We can see that Douglas County has the sixth-highest proportion of same-sex couples, according to the adjusted data -- but it’s well below the 95% line, and so it's not that remarkable. How can we represent that on a map? One idea is to color each county by its distance above or below the mean relative to the curves. That is, we color it by a z-score, the number of standard errors above or below the mean. The inner curve represents a z-score of 1.96, and the outer curve represents a z-score of 3. Here is the resultant map.
I made a custom blue-gray-red color scale with extra dark colors at the extremes and mapped to the z-score range -4 to 4, based on the mean of the non-outliers. All extreme outliers show up as the same dark red or blue, which loses some information at the edges so the middle doesn't get washed out. Of course, the proportion can’t go below zero, so only counties with large sample populations could show up as low extremes, but none do.
From this map, we can see the following:
There are some extreme high outliers, mostly around big cities.
If you know your US geography, you can notice that some smaller cities like Madison, Wisconsin, and Asheville, North Carolina, have high z-scores. (See my JMP table for an interactive version with hover labels.)
Most of the country is grayish and in the range of unremarkable variation, neither obviously higher or lower than the mean. South Dakota certainly has less extreme variation than before.
We can still see a cluster of high values in New England though it's more concentrated than before.
The cluster of higher values in northern Wisconsin is still there but less pronounced.
The map also reminds us of some shortcomings of choropleth maps in general. In addition to the inaccuracy of color, the areas are bound to political borders and have irregular sizes. Some counties, such as San Francisco in California are so small that we can barely see them, and others, such as in the Southwest, have big areas that are dominated by localized populations.
If we really want to know where the same-sex couples live, we might pair the map with a chart of the highest- and lowest-scoring counties. Here are the counties with a z-score above 4. There are none below -4 or even -3; Utah County, Utah, has the lowest z-score at -2.98.
This has been a challenging data set to work with.
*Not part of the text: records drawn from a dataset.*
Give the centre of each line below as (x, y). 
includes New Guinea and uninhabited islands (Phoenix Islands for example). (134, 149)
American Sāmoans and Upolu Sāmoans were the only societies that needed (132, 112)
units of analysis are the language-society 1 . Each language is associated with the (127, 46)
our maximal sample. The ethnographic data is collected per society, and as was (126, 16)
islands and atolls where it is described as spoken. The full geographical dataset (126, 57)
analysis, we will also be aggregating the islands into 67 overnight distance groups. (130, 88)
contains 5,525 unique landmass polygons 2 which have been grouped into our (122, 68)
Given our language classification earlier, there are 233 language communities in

While it’s interesting and potentially insightful, we have to remember that the sampling rates are low in places and the proportions are small enough that they can be affected by coding errors and other behaviors. Furthermore, proportions don't behave quite like "regular" numbers, but the Central Limit Theorem and the large number of counties gives us some comfort in using a normal distribution. With cleaner, integer data, we could have used a Binomial distribution for the confidence curves, as in Rick Wicklin's post on funnel plots.
My data file with graph scripts is available in the JMP User Community, and an add-in for making funnel plots in JMP will be available soon.